La nueva norma, anunciada el jueves, sigue la línea de una ley aprobada por el Congreso el año pasado y pretende reducir la producción y el uso de HFC en EE.UU. en un 85% durante los próximos 15 años, como parte de una reducción progresiva a nivel mundial diseñada para frenar el calentamiento global.

La administración también está tomando medidas para reprimir las importaciones de HFC, gases de efecto invernadero que son miles de veces más potentes que el dióxido de carbono. Suelen filtrarse a través de las tuberías o los aparatos que utilizan refrigerantes comprimidos y se consideran uno de los principales motores del calentamiento global. El presidente Joe Biden se ha comprometido a aceptar un acuerdo mundial de 2016 para reducir en gran medida los HFC para 2036.

La asesora de la Casa Blanca en materia de clima, Gina McCarthy, ex administradora de la EPA, dijo que la nueva norma era «una victoria para el clima y una victoria para el empleo y la competitividad estadounidense». Es, francamente, un gran acuerdo».

Se espera que la norma, que entrará en vigor a finales de octubre, reduzca las emisiones nocivas en el equivalente a 4.500 millones de toneladas métricas de dióxido de carbono para 2050, dijo McCarthy, un total similar a tres años de emisiones del sector energético estadounidense.

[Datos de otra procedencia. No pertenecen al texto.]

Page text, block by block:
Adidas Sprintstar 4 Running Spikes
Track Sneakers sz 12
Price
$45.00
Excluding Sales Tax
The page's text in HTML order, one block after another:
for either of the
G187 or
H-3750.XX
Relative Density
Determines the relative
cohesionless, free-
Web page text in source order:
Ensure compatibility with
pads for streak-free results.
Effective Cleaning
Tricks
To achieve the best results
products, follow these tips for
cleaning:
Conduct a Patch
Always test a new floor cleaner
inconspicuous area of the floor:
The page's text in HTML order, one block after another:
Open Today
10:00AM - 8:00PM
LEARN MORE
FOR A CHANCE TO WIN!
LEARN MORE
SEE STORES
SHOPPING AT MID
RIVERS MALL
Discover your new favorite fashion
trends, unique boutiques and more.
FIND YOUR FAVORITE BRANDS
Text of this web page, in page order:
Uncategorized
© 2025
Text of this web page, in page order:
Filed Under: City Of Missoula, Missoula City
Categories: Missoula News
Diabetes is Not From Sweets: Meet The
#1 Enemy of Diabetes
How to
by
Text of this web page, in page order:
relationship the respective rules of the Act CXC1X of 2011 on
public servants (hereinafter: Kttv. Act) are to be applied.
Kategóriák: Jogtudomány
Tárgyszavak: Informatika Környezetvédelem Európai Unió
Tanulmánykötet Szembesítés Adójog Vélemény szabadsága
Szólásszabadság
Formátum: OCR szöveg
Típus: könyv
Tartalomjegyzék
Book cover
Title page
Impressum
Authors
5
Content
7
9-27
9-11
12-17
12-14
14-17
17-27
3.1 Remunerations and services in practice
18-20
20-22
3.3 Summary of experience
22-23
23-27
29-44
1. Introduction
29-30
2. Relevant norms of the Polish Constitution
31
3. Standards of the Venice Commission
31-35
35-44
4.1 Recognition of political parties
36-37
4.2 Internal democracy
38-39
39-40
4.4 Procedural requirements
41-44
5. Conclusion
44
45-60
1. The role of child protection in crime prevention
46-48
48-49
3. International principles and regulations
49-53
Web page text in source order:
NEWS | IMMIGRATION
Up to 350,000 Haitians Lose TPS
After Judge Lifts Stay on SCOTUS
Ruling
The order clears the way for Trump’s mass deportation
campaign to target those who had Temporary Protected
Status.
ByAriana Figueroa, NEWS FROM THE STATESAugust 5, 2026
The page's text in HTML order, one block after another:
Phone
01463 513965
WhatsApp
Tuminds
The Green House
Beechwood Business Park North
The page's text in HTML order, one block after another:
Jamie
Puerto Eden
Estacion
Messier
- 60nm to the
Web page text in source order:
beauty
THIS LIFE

El administrador de la EPA, Michael Regan, dijo que la reducción progresiva está respaldada por una coalición de grupos industriales que la ven como una oportunidad para «potenciar» el liderazgo estadounidense en la fabricación y producción nacional de refrigerantes alternativos. La industria lleva mucho tiempo cambiando al uso de refrigerantes alternativos y ha presionado para que se establezca una norma federal que evite un mosaico de leyes y reglamentos estatales.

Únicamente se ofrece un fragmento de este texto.